The present embodiment can be using the distributed treatment framework (also referred to as MapReduce frameworks) based on MapReduce, and the specific framework of the MapReduce frameworks wherein used in the present embodiment can be as shown in Figure 1.In the process of implementation, pending data are existed in internal memory in map modes.According to be specifically the MapReduce frameworks based on hadoop, for the extraction of feature, the feature field and special field of data are extracted and exported in the map stages, and in the reduce stages, accumulative identical feature field;For sample, sampling is carried out in the map stages, the feature samples that have recorded sample signature are exported in the reduce stages.
The embodiment of the present invention provides a kind of processing method of data characteristics, as shown in Fig. 2 including:
S1, from business log acquisition plaintext sample.
Wherein, plaintext sample at least includes special field and feature field, and special field includes the field for being used to represent to perform order and operational order.The daily record data that business diary is recorded when can be operation system operation, for example:The daily record data that advertisement delivery system is recorded when running.Plaintext sample can be the non-encrypted character in business diary, and acquired plaintext sample is specifically as follows the textual form for meeting tab separations, and the special field including being used to represent " exist and show " and " click ", such as:" show " and " clk ".
Process S1-S4, the server in map stages can specifically be performed in MapReduce frameworks.
S2, according to the feature class being pre-configured with, obtains feature in plain text, and record sample signature from the feature field.
In the present embodiment, the server in map stages reads the feature class that is pre-configured with, and feature class includes the field that is configured according to sequencing in feature class, and the field in feature class is identical with the content of at least one field in plaintext sample.The server in map stages reads the plaintext sample of input in key-value modes, and exist in internal memory in map modes according to the feature class being pre-configured with.Wherein, the internal memory described in the present embodiment can be specifically the internal memory of the local device of user or the internal memory of the server in map stages.
The server in map stages, which can be peeled off first, is used for the special field for representing " exist and show " and " click " in plaintext sample;Further according to the field contents described in the feature class being pre-configured with, the extraction feature field successively from plaintext sample.Sample signature correspondence plaintext sample, and for representing the special field of " exist and show " and " click " often repeatedly, therefore the same sample signature of content identical special field correspondence in same plaintext sample in plaintext sample.Wherein, sample signature can plaintext sample be pre-configured with by server-assignment or in plaintext sample when existing in map modes in internal memory.
S3, extracts a special field of the correspondence sample signature, and by acquired feature in plain text, splices to one special field, obtain spliced field.
For example:For plaintext sample:" show clk A ..., show clk B ..., show clk C ..., show clk D ",
Wherein, special field is " show clk ", feature field is " A B C D ", therefore can obtain feature:A show clk, B show clk, C show clk, D show clk, spliced field is obtained by splicing:“show clk feaA feaB feaC feaD”.
S4, the spliced field is exported as feature samples.
Wherein, feature samples can be output to the server in reduce stages by the server in map stages.
In the present embodiment, for the extraction of feature, need in the map stages according to the feature class being pre-configured with, feature is obtained from feature field in plain text, the feature class being pre-configured with can be obtained by the reflex mechanism in java, in order to which user is when extracting feature, for general requirment, without being based on tables of data development features extraction procedure using prior art;For specific demand, the feature extraction framework (running the MapReduce frameworks that this implementation performs flow) of the present embodiment need to be only used, according to the feature class being pre-configured with, required feature is extracted from mass data.

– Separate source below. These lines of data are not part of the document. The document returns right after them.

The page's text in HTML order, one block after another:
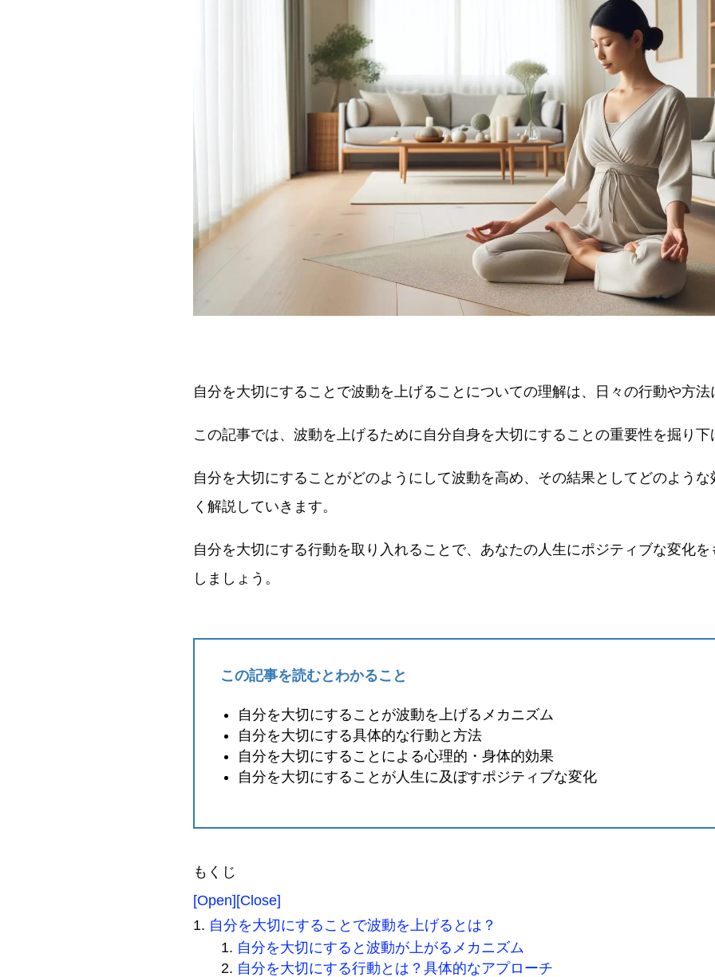
自分を大切にすることで波動を上げることについての理解は、日々の行動や方
この記事では、波動を上げるために自分自身を大切にすることの重要性を掘り下
自分を大切にすることがどのようにして波動を高め、その結果としてどのよう
く解説していきます。
自分を大切にする行動を取り入れることで、あなたの人生にポジティブな変化
しましょう。
この記事を読むとわかること
自分を大切にすることが波動を上げるメカニズム
自分を大切にする具体的な行動と方法
自分を大切にすることによる心理的・身体的効果
自分を大切にすることが人生に及ぼすポジティブな変化
もくじ
[Open][Close]
自分を大切にすることで波動を上げるとは？
自分を大切にすると波動が上がるメカニズム
自分を大切にする行動とは？具体的なアプローチ
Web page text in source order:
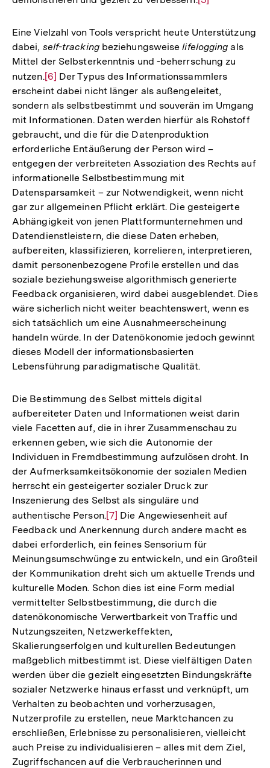
der
Fußnote
Eine Vielzahl von Tools verspricht heute Unterstützung
dabei, self-trackingbeziehungsweiselifelogging als
Mittel der Selbsterkenntnis und -beherrschung zu
nutzen.Zur
Auflösung
der
Fußnote
[6] Der Typus des Informationssammlers
erscheint dabei nicht länger als außengeleitet,
sondern als selbstbestimmt und souverän im Umgang
mit Informationen. Daten werden hierfür als Rohstoff
gebraucht, und die für die Datenproduktion
erforderliche Entäußerung der Person wird –
entgegen der verbreiteten Assoziation des Rechts auf
informationelle Selbstbestimmung mit
Datensparsamkeit – zur Notwendigkeit, wenn nicht
gar zur allgemeinen Pflicht erklärt. Die gesteigerte
Abhängigkeit von jenen Plattformunternehmen und
Datendienstleistern, die diese Daten erheben,
aufbereiten, klassifizieren, korrelieren, interpretieren,
damit personenbezogene Profile erstellen und das
soziale beziehungsweise algorithmisch generierte
Feedback organisieren, wird dabei ausgeblendet. Dies
wäre sicherlich nicht weiter beachtenswert, wenn es
sich tatsächlich um eine Ausnahmeerscheinung
handeln würde. In der Datenökonomie jedoch gewinnt
dieses Modell der informationsbasierten
Lebensführung paradigmatische Qualität.
Die Bestimmung des Selbst mittels digital
aufbereiteter Daten und Informationen weist darin
viele Facetten auf, die in ihrer Zusammenschau zu
erkennen geben, wie sich die Autonomie der
Individuen in Fremdbestimmung aufzulösen droht. In
der Aufmerksamkeitsökonomie der sozialen Medien
herrscht ein gesteigerter sozialer Druck zur
Inszenierung des Selbst als singuläre und
authentische Person.Zur
Auflösung
der
Fußnote
[7] Die Angewiesenheit auf
Feedback und Anerkennung durch andere macht es
dabei erforderlich, ein feines Sensorium für
Meinungsumschwünge zu entwickeln, und ein Großteil
der Kommunikation dreht sich um aktuelle Trends und
kulturelle Moden. Schon dies ist eine Form medial
vermittelter Selbstbestimmung, die durch die
datenökonomische Verwertbarkeit von Traffic und
Nutzungszeiten, Netzwerkeffekten,
Skalierungserfolgen und kulturellen Bedeutungen
maßgeblich mitbestimmt ist. Diese vielfältigen Daten
werden über die gezielt eingesetzten Bindungskräfte
sozialer Netzwerke hinaus erfasst und verknüpft, um
Verhalten zu beobachten und vorherzusagen,
Nutzerprofile zu erstellen, neue Marktchancen zu
erschließen, Erlebnisse zu personalisieren, vielleicht
auch Preise zu individualisieren – alles mit dem Ziel,
Zugriffschancen auf die Verbraucherinnen und

The reflex mechanism used in the present embodiment includes:In compiling and it is uncertain be which class needs to be loaded, but specific class is just loaded when program is run, so as to obtain the structure attribute of class.Use the class being not aware that in compiling duration.Such as:After a class is loaded, Java Virtual Machine automatically generates a Class object, and is loaded into the information such as statement and definition of this corresponding method of Class objects, member and building method among virtual machine by this Class object acquisition.For concrete example, the process for obtaining the feature class being pre-configured with by the reflex mechanism in java can include:
Utilize java reflex mechanisms, defined feature class factory class (Feature), such as shown in following codes:
And in extraction feature under personal business configuration configuration feature class class name, wherein supporting the multiple many features of slot of configuration.And need not load in advance.
User profile is parsed when calling afterwards to obtain feature class name according to No. slot and reflect feature analysis class, is used for feature extractor with extraction feature.Wherein it is possible to increase any kind of feature extraction service class by specific business demand, feature class name is configured in configuration file, and the feature class oneself write is used for different slot during feature extraction.Further, the processing of pretreatment class also individually defines a pretreatment factory class, to utilize java reflex mechanism.

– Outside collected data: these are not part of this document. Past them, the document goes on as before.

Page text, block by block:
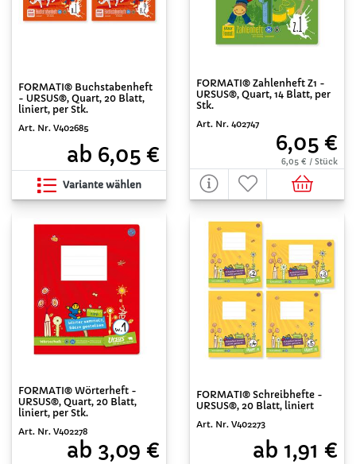
FORMATI® Buchstabenheft
- URSUS®, Quart, 20 Blatt,
liniert, per Stk.
Art. Nr. V402685
ab 6,05 €
Variante wählen
FORMATI® Zahlenheft Z1 -
URSUS®, Quart, 14 Blatt, per
Stk.
Art. Nr. 402747
6,05 €
6,05 € / Stück
FORMATI® Wörterheft -
URSUS®, Quart, 20 Blatt,
liniert, per Stk.
Art. Nr. V402278
ab 3,09 €
FORMATI® Schreibhefte -
URSUS®, 20 Blatt, liniert
Art. Nr. V402273
ab 1,91 €
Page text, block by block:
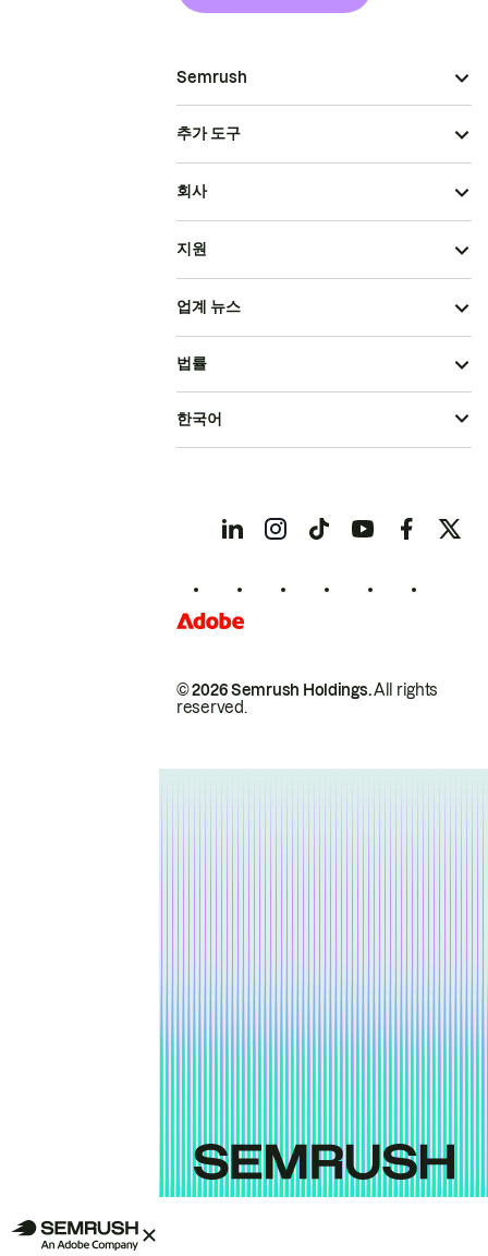
Semrush
추가 도구
회사
지원
업계 뉴스
© 2026 Semrush Holdings.All rights
reserved.
법률
한국어
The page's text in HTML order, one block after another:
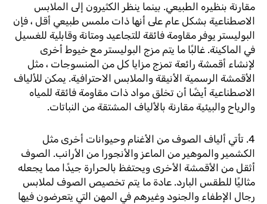
مقارنة بنظيره الطبيعي. بينما ينظر الكثيرون إلى الملابس
الاصطناعية بشكل عام على أنها ذات ملمس طبيعي أقل ، فإن
البوليستر يوفر مقاومة فائقة للتجاعيد ومتانة وقابلية للغسيل
في الماكينة. غالبًا ما يتم مزج البوليستر مع خيوط أخرى
لإنشاء أقمشة رائعة تمزج مزايا كل من المنسوجات ، مثل
الأقمشة الرسمية الأنيقة والملابس الاحترافية. يمكن للألياف
الاصطناعية أيضًا أن تخلق مواد ذات مقاومة فائقة للمياه
والرياح والبيئية مقارنة بالألياف المشتقة من النباتات.
4. تأتي ألياف الصوف من الأغنام وحيوانات أخرى مثل
الكشمير والموهير من الماعز والأنجورا من الأرانب. الصوف
أثقل من الأقمشة الأخرى ويحتفظ بالحرارة جيدًا مما يجعله
مثاليًا للطقس البارد. عادة ما يتم تخصيص الصوف لملابس
رجال الإطفاء والجنود وغيرهم في المهن التي يتعرضون فيها

The processing method of data characteristics provided in an embodiment of the present invention, according to the feature class being pre-configured with, feature plaintext is obtained from the feature field of plaintext sample and records sample signature, and extract a special field of the correspondence sample signature, feature is spliced with special field in plain text, the spliced field is exported as feature samples again, feature samples used are extracted as data.Relative to prior art, the present embodiment extracts required feature from mass data, the data for being difficult to extract extensive and various dimensions in the prior art are solved, having extenuated needs the problem of frequent updating is modeled, so as to reduce the cost of data extraction and improve the accuracy of data extraction.
In the present embodiment, can be with to there is plaintext sample in internal memory in map modes or before plaintext sample is stored in internal memory, the field in plaintext sample pre-processed, such as in the server in map stages:Based on the character of the coded systems such as URL-ENCODE, base64, the pretreatments such as the conversion of half-angle full-shape, English capital and small letter conversion can be carried out, user-defined preprocessing process can also be included.Therefore it is described from business log acquisition plaintext sample, including:
Read the clear text field in the business diary.First kind field is rejected in the clear text field.And/or, the character of Second Type field in the clear text field is changed into true-to-shape.By MapReduce frameworks, the field after rejecting and/or conversion process is stored in internal memory in Map modes.
Wherein, first kind field refers to the field that there is error in data, can not read, or is intended to indicate that the character of certain content (such as:The character of certain content can include being used for character, the decollator on expression modification date etc.);Second Type field refers to can be converted, such as:Carry out the character of the conversion of half-angle full-shape or English capital and small letter conversion, the true-to-shape that the character style after changing pre-sets into user, or the form prestored in the server in map stages.
In the present embodiment, the feature class that the basis is pre-configured with obtains feature in plain text from the feature field, including:
It is successively read the field in the feature class.And the content of the field in the feature class, the field with identical content is successively read from the plaintext sample as the feature field.Again by the feature field being successively read from plaintext sample record in characteristic set.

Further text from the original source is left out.